From Rakau’s point of view, the delivery bottlenecks in particular could support prices well into the coming year. “But we still assume that inflation should calm down considerably in 2022,” he says. From his point of view, the price peaks for gas and electricity are likely to recede and the oil price will decline with flattening growth rates and increasing supply again.
But there are also economists who expect inflation to remain high for some time to come. They refer, among other things, to rising costs for climate protection and second-round effects due to the current price increases. What is meant are price increases as a reaction to previous cost increases.
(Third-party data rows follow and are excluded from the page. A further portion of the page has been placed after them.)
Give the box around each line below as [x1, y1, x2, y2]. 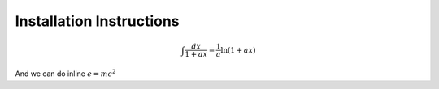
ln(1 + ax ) [220, 45, 256, 54]
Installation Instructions [15, 12, 180, 30]
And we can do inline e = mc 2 [15, 68, 116, 78]
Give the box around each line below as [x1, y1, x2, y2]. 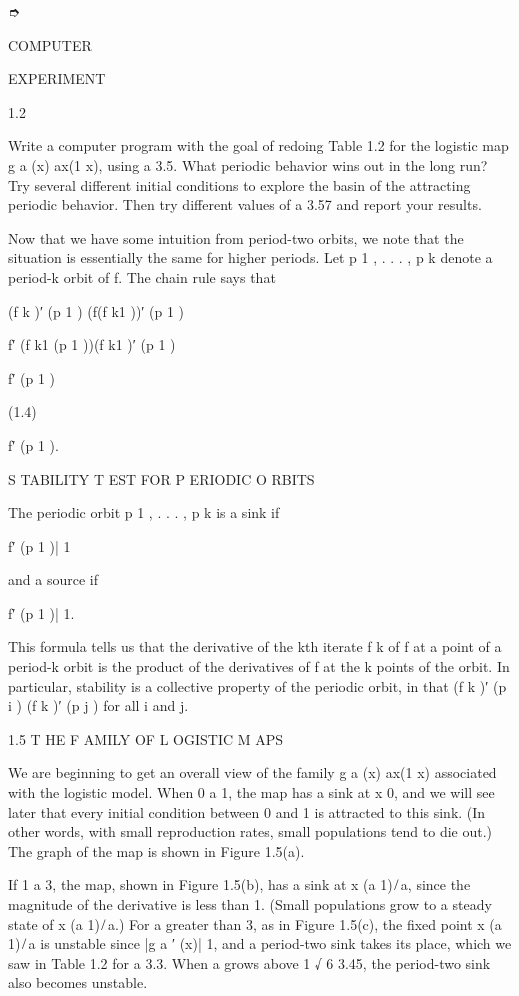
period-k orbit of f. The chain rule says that [8, 266, 276, 287]
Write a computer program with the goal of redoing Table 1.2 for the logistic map [8, 135, 509, 156]
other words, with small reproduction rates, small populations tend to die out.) [8, 821, 493, 842]
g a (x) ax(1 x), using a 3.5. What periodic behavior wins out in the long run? [8, 154, 488, 175]
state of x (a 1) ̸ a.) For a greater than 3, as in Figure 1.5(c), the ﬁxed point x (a [8, 913, 502, 934]
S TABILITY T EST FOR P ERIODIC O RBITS [8, 468, 315, 489]
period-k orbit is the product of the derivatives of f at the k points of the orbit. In [8, 656, 510, 677]
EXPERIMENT [8, 68, 106, 89]
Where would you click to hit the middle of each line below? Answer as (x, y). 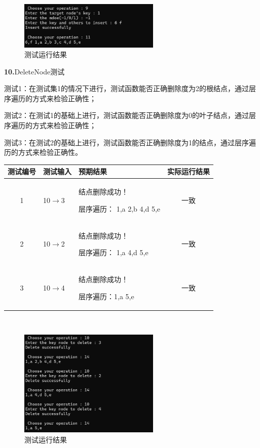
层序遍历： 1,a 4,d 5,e (114, 252)
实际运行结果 (189, 171)
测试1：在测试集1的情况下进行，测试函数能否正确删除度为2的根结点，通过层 (130, 88)
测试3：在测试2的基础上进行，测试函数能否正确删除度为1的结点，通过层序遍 (130, 142)
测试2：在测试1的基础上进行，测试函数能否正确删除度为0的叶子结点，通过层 (130, 115)
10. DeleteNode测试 (34, 71)
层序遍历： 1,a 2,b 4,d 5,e (119, 208)
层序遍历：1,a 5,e (106, 296)
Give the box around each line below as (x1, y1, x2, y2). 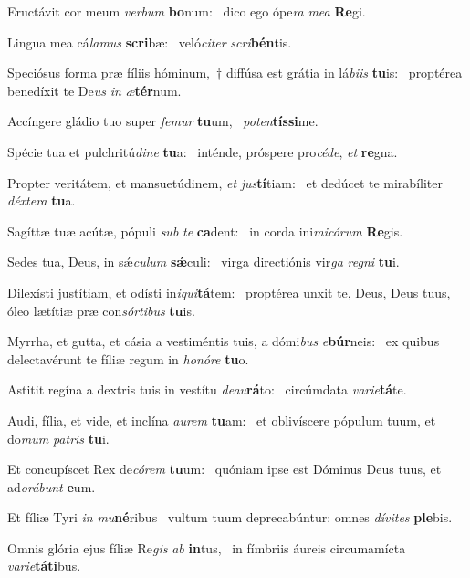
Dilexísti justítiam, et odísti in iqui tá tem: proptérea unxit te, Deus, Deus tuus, (7, 282, 451, 301)
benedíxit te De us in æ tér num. (7, 80, 182, 100)
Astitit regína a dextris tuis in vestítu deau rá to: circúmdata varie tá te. (7, 380, 407, 399)
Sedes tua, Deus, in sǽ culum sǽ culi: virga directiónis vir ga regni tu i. (7, 252, 400, 271)
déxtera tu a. (7, 191, 76, 210)
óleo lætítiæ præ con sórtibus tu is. (7, 300, 195, 320)
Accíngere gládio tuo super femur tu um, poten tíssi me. (7, 111, 319, 131)
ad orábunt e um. (7, 477, 96, 496)
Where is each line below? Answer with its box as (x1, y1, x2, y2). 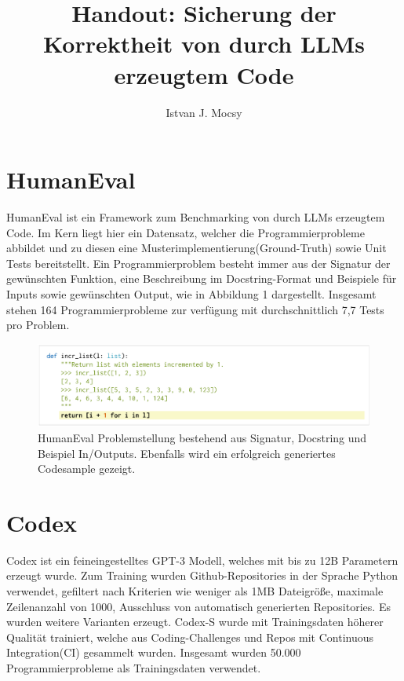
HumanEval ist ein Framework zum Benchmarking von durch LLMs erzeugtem (6, 209, 385, 225)
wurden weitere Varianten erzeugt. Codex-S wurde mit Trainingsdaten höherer (6, 613, 384, 630)
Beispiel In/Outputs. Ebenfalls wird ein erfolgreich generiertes (38, 445, 336, 461)
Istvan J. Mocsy (166, 104, 242, 120)
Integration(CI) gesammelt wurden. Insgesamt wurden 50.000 (6, 644, 301, 661)
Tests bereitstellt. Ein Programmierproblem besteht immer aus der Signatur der (6, 254, 391, 271)
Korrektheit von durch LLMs (42, 27, 365, 60)
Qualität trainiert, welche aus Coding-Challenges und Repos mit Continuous (6, 628, 374, 645)
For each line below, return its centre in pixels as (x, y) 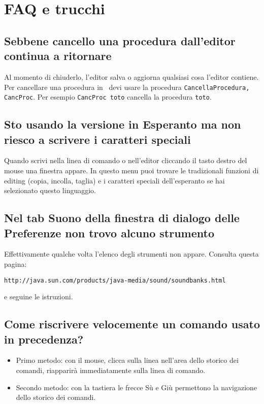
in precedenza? (44, 339)
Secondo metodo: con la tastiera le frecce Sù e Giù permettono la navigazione (137, 387)
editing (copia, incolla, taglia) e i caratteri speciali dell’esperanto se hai (114, 180)
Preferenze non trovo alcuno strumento (109, 232)
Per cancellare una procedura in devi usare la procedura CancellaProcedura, (127, 87)
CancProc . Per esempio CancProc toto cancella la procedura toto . (108, 97)
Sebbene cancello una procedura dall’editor (120, 40)
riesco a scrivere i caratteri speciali (97, 139)
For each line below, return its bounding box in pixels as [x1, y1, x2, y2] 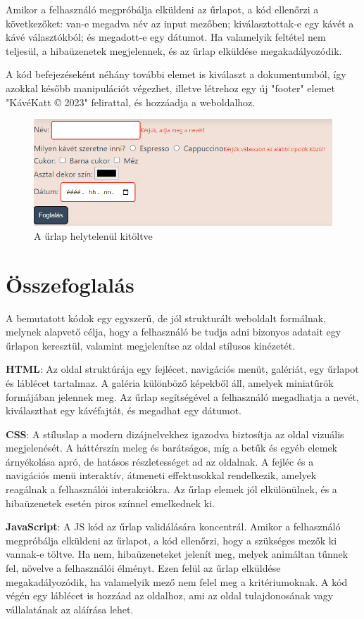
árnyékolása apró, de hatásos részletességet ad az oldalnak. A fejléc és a [6, 454, 314, 468]
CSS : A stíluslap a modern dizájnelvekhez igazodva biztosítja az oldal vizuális [6, 426, 344, 441]
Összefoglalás [6, 269, 134, 298]
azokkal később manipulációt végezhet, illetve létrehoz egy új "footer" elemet [6, 80, 335, 95]
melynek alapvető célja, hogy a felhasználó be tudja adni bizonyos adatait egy [6, 324, 341, 339]
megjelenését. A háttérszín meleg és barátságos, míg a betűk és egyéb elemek [6, 440, 337, 455]
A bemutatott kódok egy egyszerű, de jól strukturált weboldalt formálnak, [6, 310, 326, 325]
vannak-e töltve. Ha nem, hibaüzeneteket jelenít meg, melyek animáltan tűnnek [6, 547, 349, 561]
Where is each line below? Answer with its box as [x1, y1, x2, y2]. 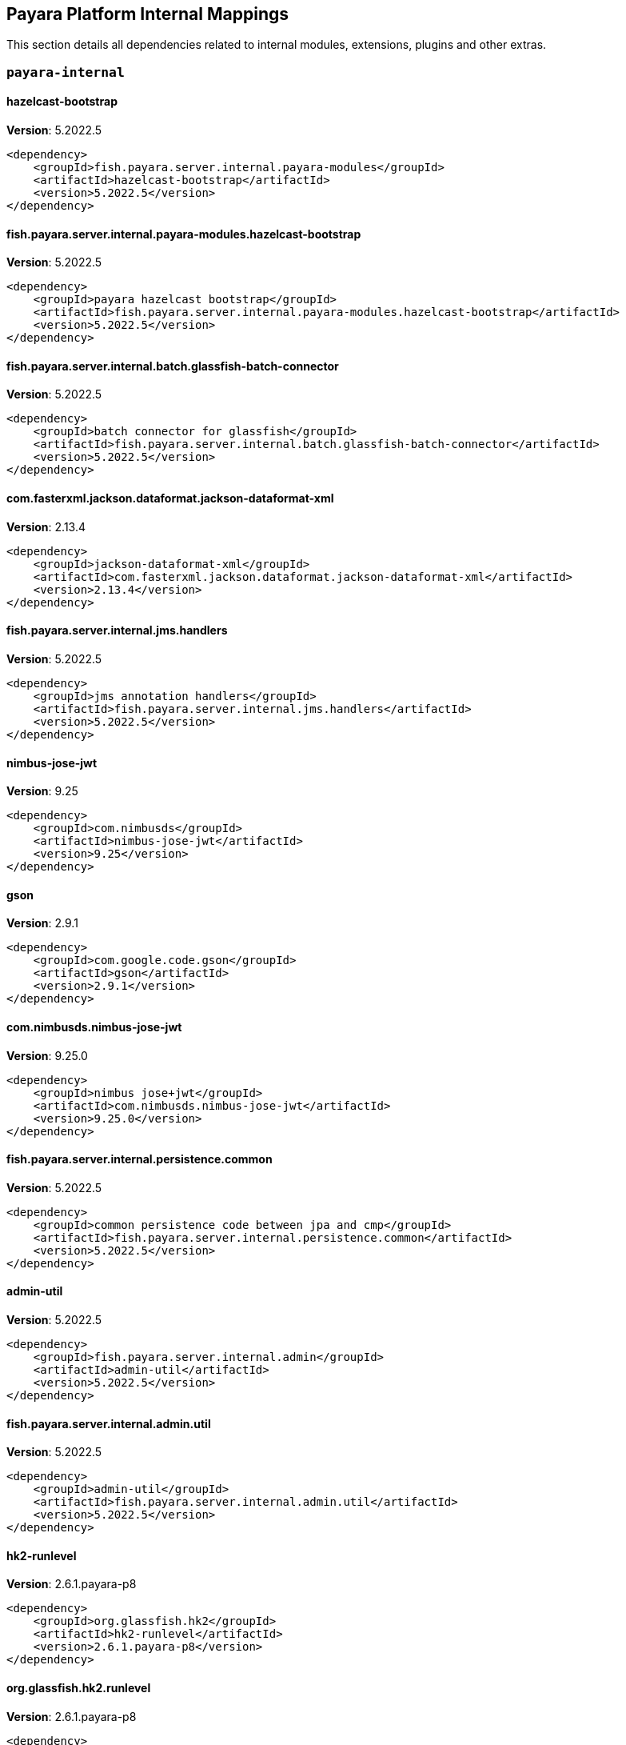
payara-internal [6, 64, 125, 80]
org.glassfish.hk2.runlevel [6, 1681, 151, 1695]
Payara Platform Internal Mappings [6, 4, 289, 24]
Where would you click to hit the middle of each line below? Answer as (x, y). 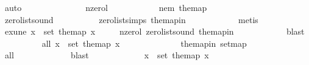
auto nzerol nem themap (106, 7)
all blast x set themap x (107, 55)
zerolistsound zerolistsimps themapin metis (131, 19)
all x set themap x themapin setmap (144, 43)
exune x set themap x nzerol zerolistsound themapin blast (154, 31)
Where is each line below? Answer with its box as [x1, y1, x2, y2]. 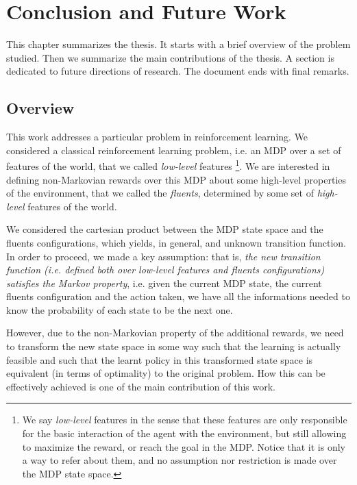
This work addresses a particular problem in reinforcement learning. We [6, 129, 308, 144]
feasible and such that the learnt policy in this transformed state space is [6, 352, 313, 366]
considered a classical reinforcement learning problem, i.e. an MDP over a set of [6, 142, 341, 157]
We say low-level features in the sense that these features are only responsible [22, 412, 347, 427]
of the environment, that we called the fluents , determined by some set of [6, 186, 314, 200]
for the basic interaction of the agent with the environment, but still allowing [22, 426, 347, 440]
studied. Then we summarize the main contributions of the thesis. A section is [6, 50, 334, 64]
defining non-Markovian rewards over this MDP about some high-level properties [6, 172, 347, 186]
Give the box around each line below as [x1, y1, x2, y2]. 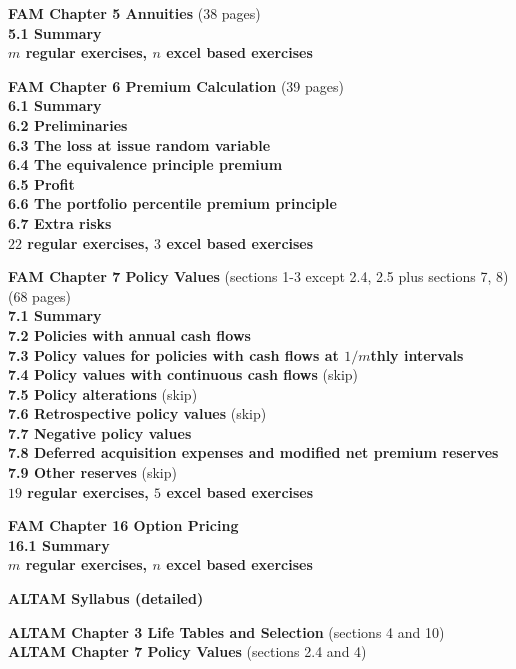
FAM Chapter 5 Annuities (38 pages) [8, 3, 261, 23]
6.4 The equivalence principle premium [8, 154, 283, 175]
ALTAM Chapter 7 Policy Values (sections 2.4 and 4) [8, 641, 367, 662]
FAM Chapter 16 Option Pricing [8, 515, 239, 536]
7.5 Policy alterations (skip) [8, 383, 198, 404]
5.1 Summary [8, 22, 102, 43]
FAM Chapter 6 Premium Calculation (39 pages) [8, 75, 344, 96]
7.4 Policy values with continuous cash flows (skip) [8, 364, 358, 385]

For example, when producers raise prices because primary products become more expensive, or when trade unions and employers agree on higher wages in response to increased inflation.
“Inflationary pressure will remain very high until the end of the year,” says Friedrich Heinemann from the Mannheim Center for European Economic Research. From his point of view, things will only get really exciting from January, when many special effects expire. “It is certain that inflation will then drop again from its current level. However, it is completely unclear how quickly a moderate level of around two percent can be reached again. This question is open for 2022. “
The ECB itself raised its inflation forecast significantly in September. For this year, it now expects a rate of increase of 2.2 percent for the euro area. After that, she reckons with lower values of 1.7 percent for 2022 and 1.5 percent for 2023.
From the point of view of economists, whether inflation stays higher for longer depends above all on whether wages also rise more strongly. So far, this has not been reflected in the data. However, the train drivers ‘strike recently caused a sensation, in which the train drivers’ union GdL managed to enforce significantly higher wages. Oxford Economics analyst Rakau considers the risk of a wage-price spiral to be low.
More: Plus 16.5 percent: German imports are becoming more expensive than they have been since 1981.